Prediction results for this peak shown below:

Number of samples=171 (control(0)=154;disease(1)=17) Class0 (control) (num/fract)=24/0.140351; mean_score=4.152928 Class1 (disease ) (num/fract)=147/0.859649; mean_score=-5.309040 Test results: Fraction of true predictions: 0.959064[164] Class 0: Fraction of true positives : 0.954545[147] Fraction of false negatives : 0.045455[7] Class 1: Fraction of true positives : 1.000000[17] Fraction of false negatives : 0.000000[0]

The overall fraction of true predictions is 0.959064. Interestingly, this classifier does not misclassified any cancer sample (17 true positives from 17). This can be useful as no cancer patient can be missed by this analysis.

The change of the linear discriminant function for this classifier (CA125 + 17 group peak intensity, LDF) is shown in figure below for each cancer patient samples for all times before diagnosis (including time=0, the time of diagnosis).

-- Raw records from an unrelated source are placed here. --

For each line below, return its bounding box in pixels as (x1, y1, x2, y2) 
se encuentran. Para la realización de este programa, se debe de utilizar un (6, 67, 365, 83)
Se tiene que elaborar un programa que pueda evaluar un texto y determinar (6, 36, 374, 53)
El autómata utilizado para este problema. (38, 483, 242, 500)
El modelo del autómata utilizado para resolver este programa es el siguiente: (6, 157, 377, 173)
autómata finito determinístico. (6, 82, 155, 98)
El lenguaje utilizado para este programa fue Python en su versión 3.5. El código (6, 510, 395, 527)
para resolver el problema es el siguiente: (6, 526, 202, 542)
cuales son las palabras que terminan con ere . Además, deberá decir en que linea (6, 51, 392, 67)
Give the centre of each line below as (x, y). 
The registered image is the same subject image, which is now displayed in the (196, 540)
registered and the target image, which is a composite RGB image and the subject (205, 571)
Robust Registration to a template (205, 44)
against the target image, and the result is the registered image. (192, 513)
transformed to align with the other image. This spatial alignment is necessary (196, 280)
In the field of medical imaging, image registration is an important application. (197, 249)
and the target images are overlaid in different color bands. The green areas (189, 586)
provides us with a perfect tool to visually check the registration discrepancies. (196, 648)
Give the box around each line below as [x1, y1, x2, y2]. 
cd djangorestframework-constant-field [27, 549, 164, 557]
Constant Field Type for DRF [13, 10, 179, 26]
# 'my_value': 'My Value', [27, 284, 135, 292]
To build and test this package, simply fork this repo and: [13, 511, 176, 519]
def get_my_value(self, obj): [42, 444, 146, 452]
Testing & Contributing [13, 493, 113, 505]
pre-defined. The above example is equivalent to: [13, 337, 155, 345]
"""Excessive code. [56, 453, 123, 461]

The X axis - time before diagnosis. For most samples the LDF value exceed zero in the range 10 months before diagnosis. Y-axis - LDF value. 5 samples show no increase of LDF values for this period (they have only two of time points of samples taken: time=0 and time > 6 months). One patient (ID 3480) have LDF value greater than zero for all period of time. T hus positive LDF values based on CA125 and MS peak intensity [2983.0, 2989.6] can be used as OC markers for prognosis within 6 months.

[1] Gammerman et al, The Computer Journal, (2008)
[2] Menon et al, (2007), J.Clin.Oncol, 23,7919-7926.